» **Task details**
Each record below is to be retyped exactly, with its pictures omitted.

» **Records for the exercise**
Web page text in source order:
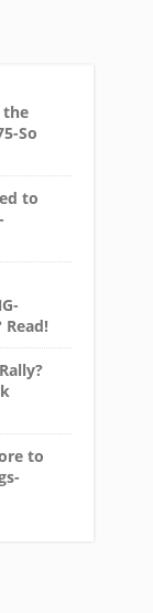
the
So
to
Read!
to
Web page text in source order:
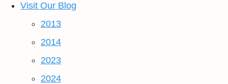
Visit Our Blog
2013
2014
2023
2024
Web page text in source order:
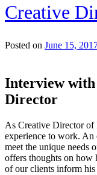
Creative
Posted on June 15,
Interview with
Director
As Creative Director of
experience to work. An
meet the unique needs
offers thoughts on how
of our clients inform
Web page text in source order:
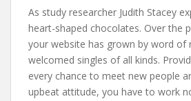
As study researcher Judith Stacey
heart-shaped chocolates. Over the
your website has grown by word of
welcomed singles of all kinds.
every chance to meet new people
upbeat attitude, you have to work
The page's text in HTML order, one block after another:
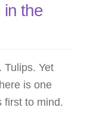
in the
Tulips. Yet
is one
first to mind.
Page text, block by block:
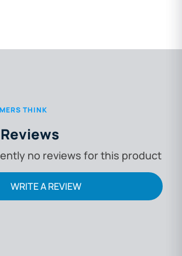
THINK
no reviews for this product
WRITE A REVIEW
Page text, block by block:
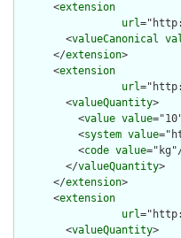
      <
extension
url
        <
valueCanonical
      </
extension>
      <
extension
url
        <
valueQuantity>
          <
value value
          <
system value
          <
code value
        </
valueQuantity>
      </
extension>
      <
extension
url
        <
valueQuantity>
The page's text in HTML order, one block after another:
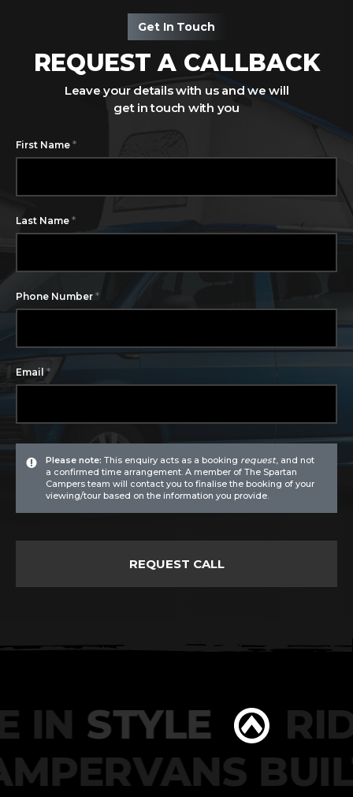
Get In Touch
REQUEST A CALLBACK
Leave your details with us and we will
get in touch with you
First Name *
Last Name *
Phone Number *
Email *
Please note: This enquiry acts as a booking request, and not
a confirmed time arrangement. A member of The Spartan
Campers team will contact you to finalise the booking of your
viewing/tour based on the information you provide.
STYLE
CAMPERVANS
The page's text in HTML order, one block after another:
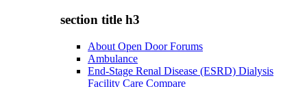
section title h3
About Open Door Forums
Ambulance
End-Stage Renal Disease (ESRD) Dialysis
Facility Care Compare
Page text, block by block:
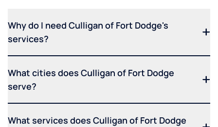
Why do I need Culligan of Fort Dodge's
services?
What cities does Culligan of Fort Dodge
serve?
What services does Culligan of Fort Dodge
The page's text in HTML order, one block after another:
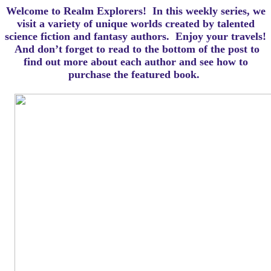
Welcome to Realm Explorers! In this weekly series, we
visit a variety of unique worlds created by talented
science fiction and fantasy authors. Enjoy your travels!
And don’t forget to read to the bottom of the post to
find out more about each author and see how to
purchase the featured book.
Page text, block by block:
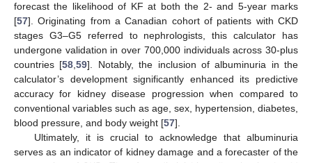
forecast the likelihood of KF at both the 2- and 5-year marks
[57]. Originating from a Canadian cohort of patients with CKD
stages G3–G5 referred to nephrologists, this calculator has
undergone validation in over 700,000 individuals across 30-plus
countries [58 ,59]. Notably, the inclusion of albuminuria in the
calculator’s development significantly enhanced its predictive
accuracy for kidney disease progression when compared to
conventional variables such as age, sex, hypertension, diabetes,
blood pressure, and body weight [57].
Ultimately, it is crucial to acknowledge that albuminuria
serves as an indicator of kidney damage and a forecaster of the
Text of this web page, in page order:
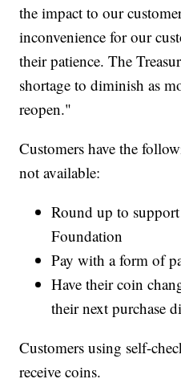
the impact to our
inconvenience for our
their patience. The
shortage to diminish as
reopen."
Customers have the
not available:
Round up to
Foundation
Pay with a form of
Have their coin
their next purchase
Customers using self-
receive coins.
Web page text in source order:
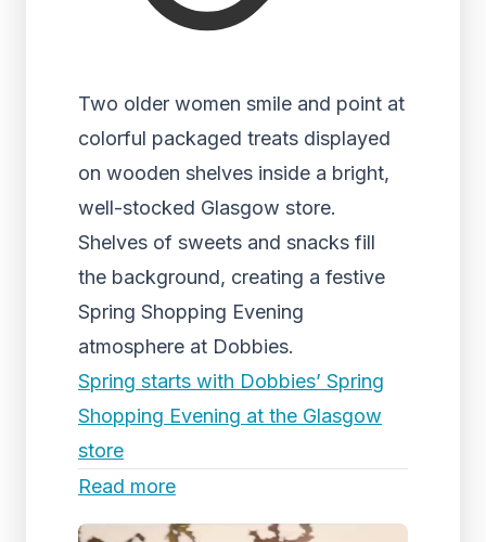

» **Output**
Web page text in source order:
the
So
to
Read!
to
Web page text in source order:
Visit Our Blog
2013
2014
2023
2024
Web page text in source order:
Creative
Posted on June 15,
Interview with
Director
As Creative Director of
experience to work. An
meet the unique needs
offers thoughts on how
of our clients inform
Web page text in source order:
As study researcher Judith Stacey
heart-shaped chocolates. Over the
your website has grown by word of
welcomed singles of all kinds.
every chance to meet new people
upbeat attitude, you have to work
The page's text in HTML order, one block after another:
in the
Tulips. Yet
is one
first to mind.
Page text, block by block:
THINK
no reviews for this product
WRITE A REVIEW
Page text, block by block:
      <
extension
url
        <
valueCanonical
      </
extension>
      <
extension
url
        <
valueQuantity>
          <
value value
          <
system value
          <
code value
        </
valueQuantity>
      </
extension>
      <
extension
url
        <
valueQuantity>
The page's text in HTML order, one block after another:
Get In Touch
REQUEST A CALLBACK
Leave your details with us and we will
get in touch with you
First Name *
Last Name *
Phone Number *
Email *
Please note: This enquiry acts as a booking request, and not
a confirmed time arrangement. A member of The Spartan
Campers team will contact you to finalise the booking of your
viewing/tour based on the information you provide.
STYLE
CAMPERVANS
The page's text in HTML order, one block after another:
section title h3
About Open Door Forums
Ambulance
End-Stage Renal Disease (ESRD) Dialysis
Facility Care Compare
Page text, block by block:
Why do I need Culligan of Fort Dodge's
services?
What cities does Culligan of Fort Dodge
serve?
What services does Culligan of Fort Dodge
The page's text in HTML order, one block after another:
Welcome to Realm Explorers! In this weekly series, we
visit a variety of unique worlds created by talented
science fiction and fantasy authors. Enjoy your travels!
And don’t forget to read to the bottom of the post to
find out more about each author and see how to
purchase the featured book.
Page text, block by block:
forecast the likelihood of KF at both the 2- and 5-year marks
[57]. Originating from a Canadian cohort of patients with CKD
stages G3–G5 referred to nephrologists, this calculator has
undergone validation in over 700,000 individuals across 30-plus
countries [58 ,59]. Notably, the inclusion of albuminuria in the
calculator’s development significantly enhanced its predictive
accuracy for kidney disease progression when compared to
conventional variables such as age, sex, hypertension, diabetes,
blood pressure, and body weight [57].
Ultimately, it is crucial to acknowledge that albuminuria
serves as an indicator of kidney damage and a forecaster of the
Text of this web page, in page order:
the impact to our
inconvenience for our
their patience. The
shortage to diminish as
reopen."
Customers have the
not available:
Round up to
Foundation
Pay with a form of
Have their coin
their next purchase
Customers using self-
receive coins.
Web page text in source order:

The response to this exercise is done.